__REQUIRED ACTION__
Every entry, start to finish, should be printed verbatim without pictures.
======== MATERIAL PROVIDED ========
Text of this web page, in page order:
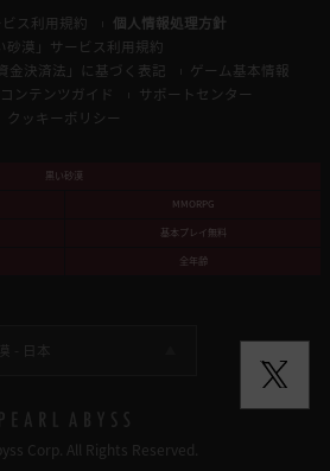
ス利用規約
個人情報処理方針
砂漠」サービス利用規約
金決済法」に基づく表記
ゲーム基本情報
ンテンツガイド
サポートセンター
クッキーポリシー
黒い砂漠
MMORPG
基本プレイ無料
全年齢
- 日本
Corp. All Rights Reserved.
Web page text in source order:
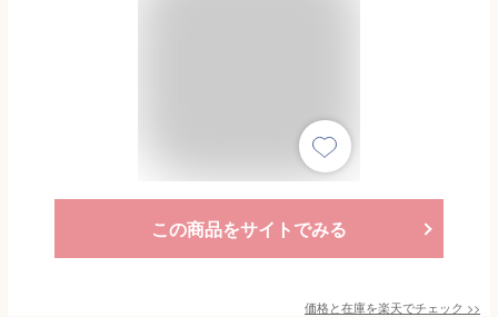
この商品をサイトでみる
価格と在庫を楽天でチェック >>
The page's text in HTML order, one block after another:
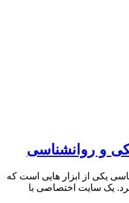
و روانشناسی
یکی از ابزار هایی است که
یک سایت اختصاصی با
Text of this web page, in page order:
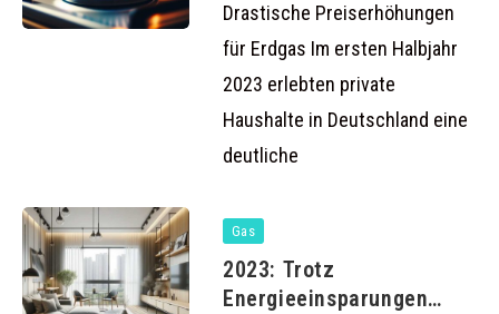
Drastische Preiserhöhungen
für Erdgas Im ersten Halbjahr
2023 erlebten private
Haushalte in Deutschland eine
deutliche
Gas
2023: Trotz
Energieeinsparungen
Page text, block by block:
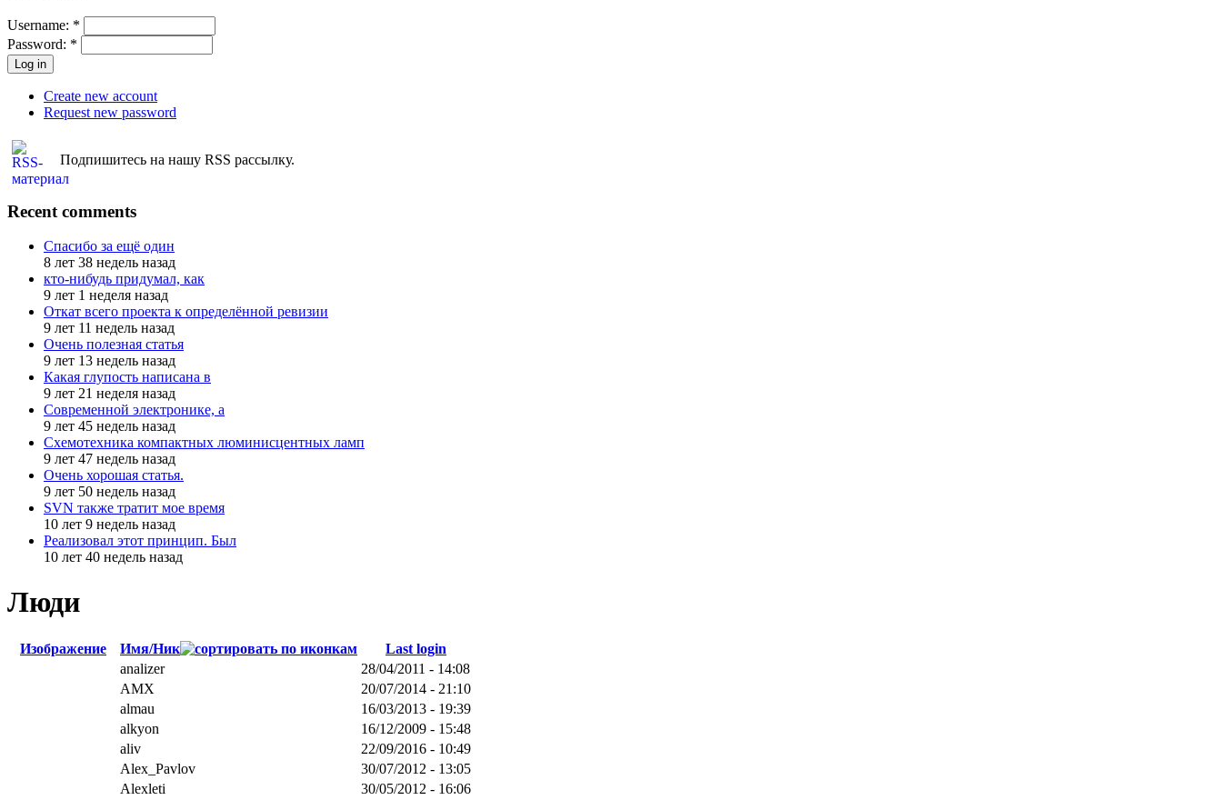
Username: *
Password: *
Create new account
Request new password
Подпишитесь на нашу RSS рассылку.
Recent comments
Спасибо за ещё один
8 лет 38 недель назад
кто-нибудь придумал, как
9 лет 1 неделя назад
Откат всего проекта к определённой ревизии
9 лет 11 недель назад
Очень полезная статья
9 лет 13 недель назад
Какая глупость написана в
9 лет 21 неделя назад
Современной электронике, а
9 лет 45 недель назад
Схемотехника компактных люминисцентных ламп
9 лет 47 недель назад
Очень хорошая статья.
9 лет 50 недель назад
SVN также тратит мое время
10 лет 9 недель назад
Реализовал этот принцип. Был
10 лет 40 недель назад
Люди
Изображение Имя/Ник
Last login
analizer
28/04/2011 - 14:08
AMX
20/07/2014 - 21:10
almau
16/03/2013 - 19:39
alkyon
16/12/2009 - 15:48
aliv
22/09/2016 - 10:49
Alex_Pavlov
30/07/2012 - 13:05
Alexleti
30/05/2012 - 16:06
========
__WRITTEN RESPONSE__
Text of this web page, in page order:
ス利用規約
個人情報処理方針
砂漠」サービス利用規約
金決済法」に基づく表記
ゲーム基本情報
ンテンツガイド
サポートセンター
クッキーポリシー
黒い砂漠
MMORPG
基本プレイ無料
全年齢
- 日本
Corp. All Rights Reserved.
Web page text in source order:
この商品をサイトでみる
価格と在庫を楽天でチェック >>
The page's text in HTML order, one block after another:
و روانشناسی
یکی از ابزار هایی است که
یک سایت اختصاصی با
Text of this web page, in page order:
Drastische Preiserhöhungen
für Erdgas Im ersten Halbjahr
2023 erlebten private
Haushalte in Deutschland eine
deutliche
Gas
2023: Trotz
Energieeinsparungen
Page text, block by block:
Username: *
Password: *
Create new account
Request new password
Подпишитесь на нашу RSS рассылку.
Recent comments
Спасибо за ещё один
8 лет 38 недель назад
кто-нибудь придумал, как
9 лет 1 неделя назад
Откат всего проекта к определённой ревизии
9 лет 11 недель назад
Очень полезная статья
9 лет 13 недель назад
Какая глупость написана в
9 лет 21 неделя назад
Современной электронике, а
9 лет 45 недель назад
Схемотехника компактных люминисцентных ламп
9 лет 47 недель назад
Очень хорошая статья.
9 лет 50 недель назад
SVN также тратит мое время
10 лет 9 недель назад
Реализовал этот принцип. Был
10 лет 40 недель назад
Люди
Изображение Имя/Ник
Last login
analizer
28/04/2011 - 14:08
AMX
20/07/2014 - 21:10
almau
16/03/2013 - 19:39
alkyon
16/12/2009 - 15:48
aliv
22/09/2016 - 10:49
Alex_Pavlov
30/07/2012 - 13:05
Alexleti
30/05/2012 - 16:06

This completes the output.